More shocking than the feasting on blood -- which is accompanied in "Lestat" by spooky video effects that glow the color of tangerines -- are the lyrics that Bernie Taupin has affixed to Elton John's somber pop melodies. "How luminous he looks to me/So radiant and glorious," Lestat (Hugh Panaro) sings, while ogling his beloved, the doomed Nicolas (Roderick Hill). "One savage kiss is all he needs/To change his life and make this night victorious."

Need I explain?/You feel the pain/With lyrics this laborious.

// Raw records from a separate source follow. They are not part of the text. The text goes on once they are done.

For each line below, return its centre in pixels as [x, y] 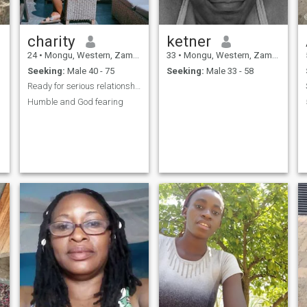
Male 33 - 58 [229, 71]
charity [51, 41]
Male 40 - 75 [89, 71]
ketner [188, 41]
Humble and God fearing [75, 101]
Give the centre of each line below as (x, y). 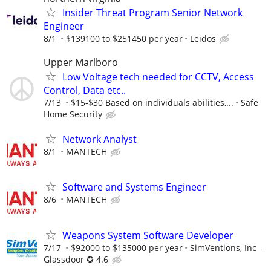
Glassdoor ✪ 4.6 (76, 259)
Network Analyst (100, 139)
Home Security (73, 114)
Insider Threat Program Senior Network (152, 12)
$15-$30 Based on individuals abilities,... (152, 103)
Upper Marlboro (81, 63)
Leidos (203, 38)
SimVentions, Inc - (227, 247)
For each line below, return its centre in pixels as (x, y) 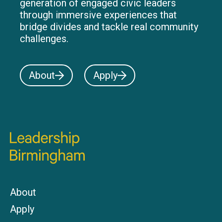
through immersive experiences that (98, 15)
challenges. (44, 39)
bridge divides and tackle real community (109, 27)
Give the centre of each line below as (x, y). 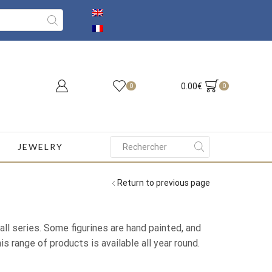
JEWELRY (41, 146)
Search (175, 152)
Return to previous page (164, 183)
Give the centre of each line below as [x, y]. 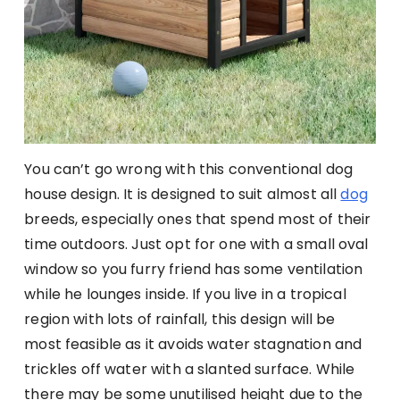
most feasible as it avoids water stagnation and [193, 345]
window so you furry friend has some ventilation [194, 270]
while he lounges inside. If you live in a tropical [185, 295]
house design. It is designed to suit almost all [183, 195]
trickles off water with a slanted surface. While [190, 370]
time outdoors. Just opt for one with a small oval [196, 245]
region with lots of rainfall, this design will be [180, 320]
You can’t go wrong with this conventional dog [188, 170]
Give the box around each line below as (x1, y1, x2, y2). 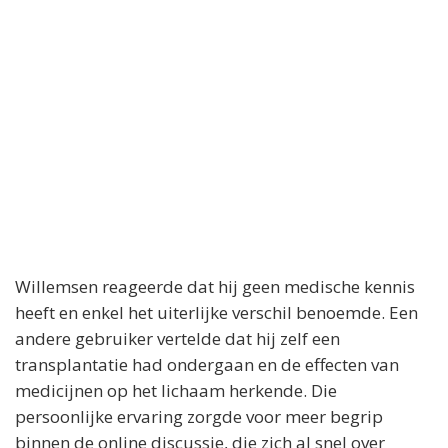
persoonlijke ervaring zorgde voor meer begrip (15, 404, 383, 428)
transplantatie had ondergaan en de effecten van (15, 352, 399, 376)
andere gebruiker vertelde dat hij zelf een (15, 326, 340, 350)
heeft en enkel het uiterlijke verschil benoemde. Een (15, 300, 418, 324)
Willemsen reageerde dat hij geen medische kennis (15, 274, 415, 298)
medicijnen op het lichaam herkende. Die (15, 378, 337, 402)
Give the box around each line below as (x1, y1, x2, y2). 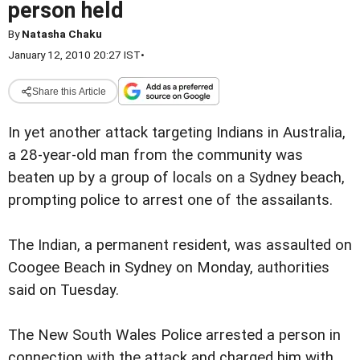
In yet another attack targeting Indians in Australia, (8, 124, 346, 141)
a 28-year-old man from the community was (8, 146, 303, 164)
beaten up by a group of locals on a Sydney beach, (8, 169, 345, 186)
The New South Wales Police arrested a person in (8, 326, 341, 345)
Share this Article (31, 85, 106, 97)
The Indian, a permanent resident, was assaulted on (8, 236, 352, 254)
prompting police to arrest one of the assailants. (8, 191, 333, 209)
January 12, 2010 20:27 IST (8, 48, 141, 61)
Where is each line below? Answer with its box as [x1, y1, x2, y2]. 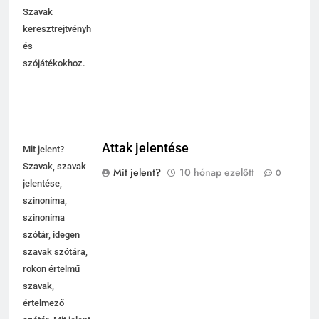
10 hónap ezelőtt [179, 178, 254, 193]
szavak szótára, [23, 259, 88, 271]
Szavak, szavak [23, 174, 86, 185]
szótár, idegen [23, 242, 80, 253]
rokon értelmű [23, 276, 80, 288]
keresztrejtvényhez [23, 36, 101, 48]
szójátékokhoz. [23, 70, 85, 82]
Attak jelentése [102, 154, 189, 169]
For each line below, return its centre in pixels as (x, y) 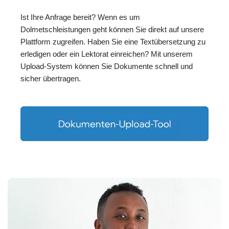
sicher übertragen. (51, 79)
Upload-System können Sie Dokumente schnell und (107, 66)
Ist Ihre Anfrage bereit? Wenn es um (80, 17)
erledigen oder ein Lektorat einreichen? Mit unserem (107, 54)
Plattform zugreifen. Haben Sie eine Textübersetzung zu (113, 42)
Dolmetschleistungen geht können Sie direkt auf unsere (112, 30)
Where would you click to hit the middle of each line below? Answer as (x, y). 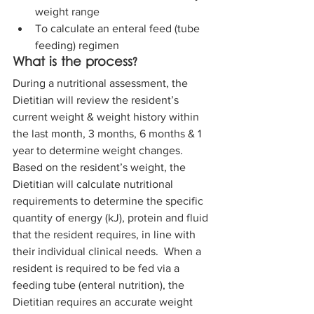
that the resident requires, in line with (105, 235)
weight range (70, 12)
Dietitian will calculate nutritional (94, 184)
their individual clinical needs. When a (108, 252)
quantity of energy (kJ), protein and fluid (112, 218)
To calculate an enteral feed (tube (119, 29)
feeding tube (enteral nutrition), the (100, 285)
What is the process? (75, 63)
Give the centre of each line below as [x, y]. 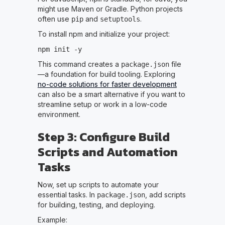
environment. [59, 114]
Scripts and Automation [107, 152]
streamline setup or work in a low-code [102, 104]
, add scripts [165, 194]
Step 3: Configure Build [103, 137]
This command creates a [79, 64]
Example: [52, 219]
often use [54, 19]
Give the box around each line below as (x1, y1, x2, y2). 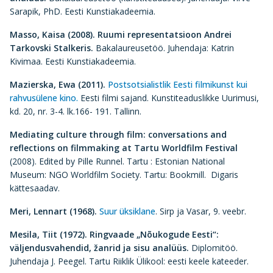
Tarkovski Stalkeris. (10, 42, 93, 54)
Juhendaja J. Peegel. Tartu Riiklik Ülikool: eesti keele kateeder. (10, 255, 251, 267)
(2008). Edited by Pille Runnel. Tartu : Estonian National (10, 155, 225, 167)
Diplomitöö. (191, 242, 238, 253)
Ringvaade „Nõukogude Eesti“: (90, 229, 219, 240)
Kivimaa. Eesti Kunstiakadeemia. (10, 55, 136, 67)
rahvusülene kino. (10, 92, 80, 104)
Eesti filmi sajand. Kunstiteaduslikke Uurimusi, (80, 92, 259, 104)
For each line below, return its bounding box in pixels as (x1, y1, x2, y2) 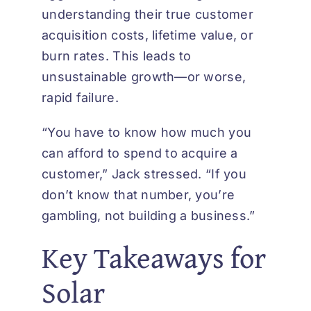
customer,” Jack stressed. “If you (42, 167, 246, 182)
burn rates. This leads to (42, 49, 192, 64)
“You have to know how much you (42, 125, 252, 140)
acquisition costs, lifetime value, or (42, 28, 253, 43)
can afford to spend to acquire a (42, 146, 238, 161)
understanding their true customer (42, 7, 253, 22)
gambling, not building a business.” (42, 208, 255, 224)
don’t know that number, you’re (42, 187, 235, 203)

Directed by Robert Jess Roth with the grandiose solemnity usually reserved for state funerals, "Lestat" begins in 19th-century France, travels to antebellum New Orleans and then heads back to Paris. Many portentous scenes unfold, with dialogue (care of Linda Woolverton) to match Taupin's lyrics. "I have given you the dark gift and the power to pass it on," intones the disheveled vampire (Joseph Dellger) who attacks Lestat while he's out on an evening constitutional. "Nothing on earth can end your life now but the sun or a blazing fire!"

Panaro played the Phantom on Broadway for some breathtakingly immense number of performances, thereby joining Michael Crawford -- the original Phantom, as well as the star of "Dance of the Vampires" -- in the select club of actors who've warbled "The Music of the Night" and drunk blood on a Broadway stage. In his fashionable three days' stubble, Panaro makes for a particularly earnest and humorless demon in the dark.

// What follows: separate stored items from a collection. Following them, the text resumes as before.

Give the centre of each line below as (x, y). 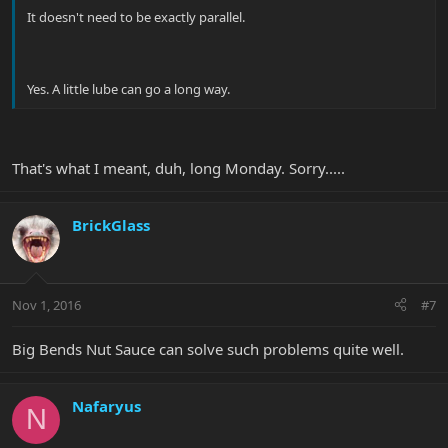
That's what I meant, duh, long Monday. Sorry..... (178, 168)
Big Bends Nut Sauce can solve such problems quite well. (208, 348)
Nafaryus (106, 405)
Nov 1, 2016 (46, 304)
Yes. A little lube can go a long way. (128, 88)
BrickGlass (111, 225)
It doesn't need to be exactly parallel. (136, 16)
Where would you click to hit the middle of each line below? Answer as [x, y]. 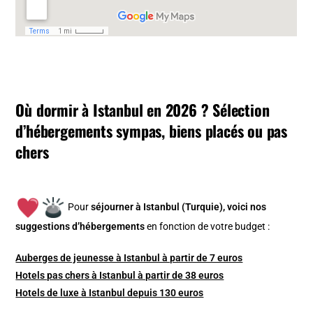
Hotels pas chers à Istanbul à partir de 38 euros [120, 275]
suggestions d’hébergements [80, 226]
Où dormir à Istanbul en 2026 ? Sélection [143, 109]
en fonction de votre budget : [209, 226]
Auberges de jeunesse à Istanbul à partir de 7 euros [129, 257]
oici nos [249, 206]
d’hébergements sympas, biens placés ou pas [152, 130]
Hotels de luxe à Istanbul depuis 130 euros [110, 292]
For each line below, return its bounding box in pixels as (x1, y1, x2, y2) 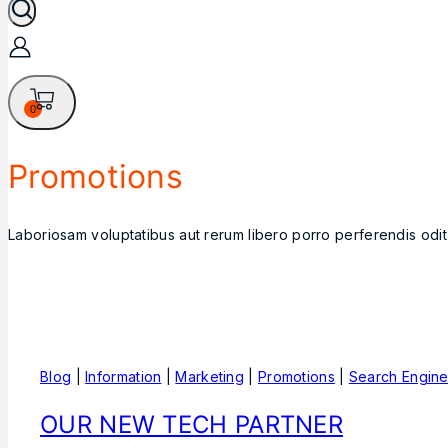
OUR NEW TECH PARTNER (40, 410, 343, 440)
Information (85, 368, 162, 386)
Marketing (175, 368, 245, 386)
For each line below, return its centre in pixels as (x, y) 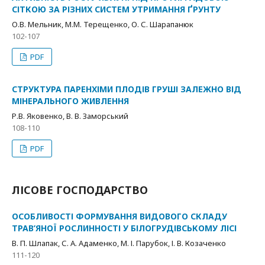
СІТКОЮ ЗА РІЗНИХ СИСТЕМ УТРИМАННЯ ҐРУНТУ (116, 9)
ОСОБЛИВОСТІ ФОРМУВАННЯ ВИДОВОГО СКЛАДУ (119, 216)
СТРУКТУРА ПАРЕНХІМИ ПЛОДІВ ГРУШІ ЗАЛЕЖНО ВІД (127, 89)
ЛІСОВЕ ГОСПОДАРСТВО (80, 190)
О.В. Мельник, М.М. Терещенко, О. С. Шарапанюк (103, 24)
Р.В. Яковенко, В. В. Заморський (70, 116)
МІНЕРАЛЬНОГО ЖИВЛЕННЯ (70, 101)
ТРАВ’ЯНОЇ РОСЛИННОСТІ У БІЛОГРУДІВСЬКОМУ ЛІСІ (124, 228)
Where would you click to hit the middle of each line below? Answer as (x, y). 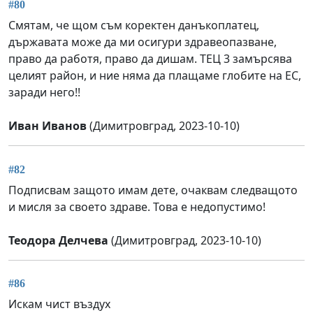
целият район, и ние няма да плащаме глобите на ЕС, (155, 76)
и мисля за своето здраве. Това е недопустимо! (137, 206)
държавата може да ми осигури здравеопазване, (143, 42)
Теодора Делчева (58, 240)
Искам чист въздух (59, 304)
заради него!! (44, 93)
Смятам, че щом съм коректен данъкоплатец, (134, 26)
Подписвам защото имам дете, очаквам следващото (153, 190)
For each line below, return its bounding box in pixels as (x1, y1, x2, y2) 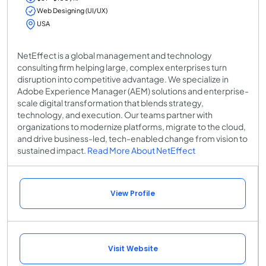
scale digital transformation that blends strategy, (17, 97, 204, 108)
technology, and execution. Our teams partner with (17, 109, 213, 120)
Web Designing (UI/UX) (37, 7, 107, 15)
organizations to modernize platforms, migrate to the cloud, (17, 121, 246, 132)
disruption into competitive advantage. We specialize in (17, 73, 229, 84)
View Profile (110, 188, 155, 198)
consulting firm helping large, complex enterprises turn (17, 61, 227, 72)
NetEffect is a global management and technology (17, 49, 212, 61)
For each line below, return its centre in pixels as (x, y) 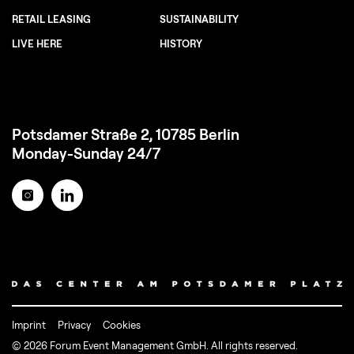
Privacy (74, 325)
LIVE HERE (37, 44)
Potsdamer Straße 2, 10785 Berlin (126, 135)
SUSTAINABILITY (199, 19)
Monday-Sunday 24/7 (86, 154)
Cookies (122, 325)
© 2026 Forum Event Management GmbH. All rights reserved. (155, 346)
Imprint (29, 325)
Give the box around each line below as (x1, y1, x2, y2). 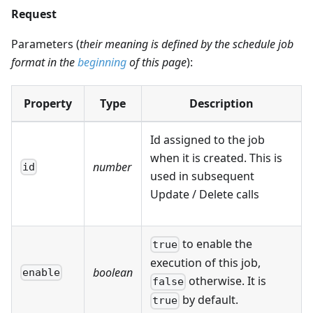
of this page (126, 54, 187, 70)
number (93, 159, 131, 175)
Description (189, 95, 254, 111)
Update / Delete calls (150, 186, 259, 202)
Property (24, 95, 72, 111)
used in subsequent (150, 168, 254, 184)
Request (11, 6, 57, 22)
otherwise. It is (186, 273, 267, 289)
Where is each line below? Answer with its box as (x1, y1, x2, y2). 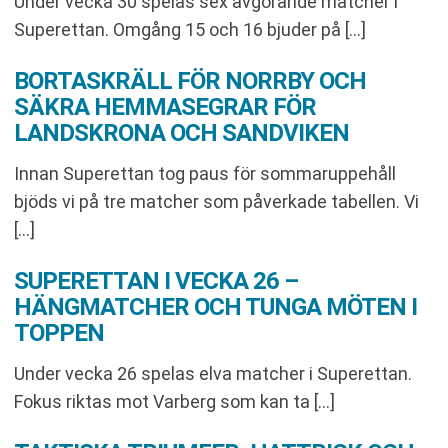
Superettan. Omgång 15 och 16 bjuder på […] (14, 19, 366, 40)
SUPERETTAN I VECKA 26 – (14, 267, 298, 295)
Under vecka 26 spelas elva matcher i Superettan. (14, 363, 412, 384)
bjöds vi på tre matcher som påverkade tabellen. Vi (14, 191, 419, 212)
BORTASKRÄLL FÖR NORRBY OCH (14, 67, 366, 95)
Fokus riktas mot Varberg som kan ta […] (14, 391, 335, 412)
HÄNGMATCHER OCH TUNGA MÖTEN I (14, 293, 417, 321)
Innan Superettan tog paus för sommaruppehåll (14, 163, 396, 184)
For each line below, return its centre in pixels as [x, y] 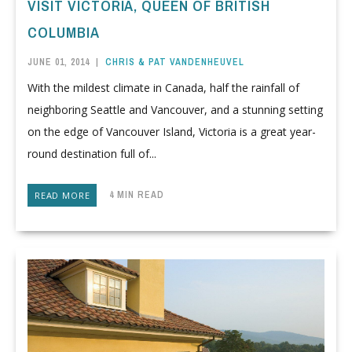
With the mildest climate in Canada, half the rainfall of [163, 88]
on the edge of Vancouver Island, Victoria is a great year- [172, 132]
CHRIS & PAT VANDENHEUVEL [175, 62]
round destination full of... [92, 154]
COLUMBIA [64, 32]
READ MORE [62, 196]
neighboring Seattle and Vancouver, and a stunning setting [175, 110]
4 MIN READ [131, 194]
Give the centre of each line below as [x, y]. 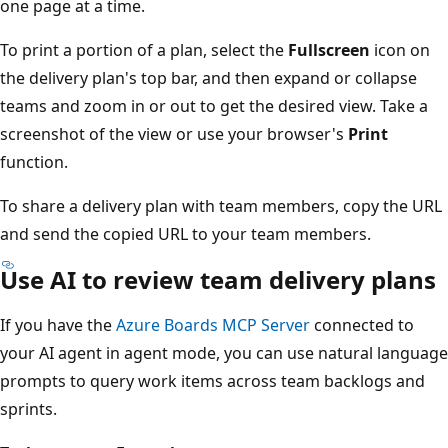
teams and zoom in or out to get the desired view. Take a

The neck-chewing, by the way, goes on and on, as Lestat sucks on, among others, his mother, Gabrielle (Carolee Carmello); a bereaved widower, Louis (Jim Stanek); and an orphan, Claudia (17-year-old Allison Fischer), who proves quite the handful as an eternal 10-year-old. She lives with Lestat and Louis in an Addams Family-type mansion and what appears to be a seamy vampire variation on adoption. Think "Heather Has Two Nosferatus."

The characters, including Lestat's nemesis, the oily Armand (Drew Sarich), are forced to divvy up the musical pickings, considerably slimmer than those John composed for "The Lion King" or even "Aida." (Let's not even talk about the oddly mannered performance of Michael Genet, as an oracular head vampire named Marius.)

Fischer's orphan, dressed goody-two-shoes-style by costume designer Susan Hilferty, gets the evening's liveliest song, a tantrum set to music called "I Want More." It should be noted that in this torpid vehicle, though, the kid speaks for no one but herself.

Lestat, music by Elton John, lyrics by Bernie Taupin, book by Linda Woolverton. Directed by Robert Jess Roth. Musical staging, Matt West; sets, Derek McLane; lighting, Kenneth Posner; sound, Jonathan Deans; visual concept design, Dave McKean; orchestrations, Steve Margoshes and Guy Babylon; music direction, Brad Haak. About 2 1/2 hours. At Palace Theatre, 1564 Broadway, New York. Call 800-755-4000 or visit .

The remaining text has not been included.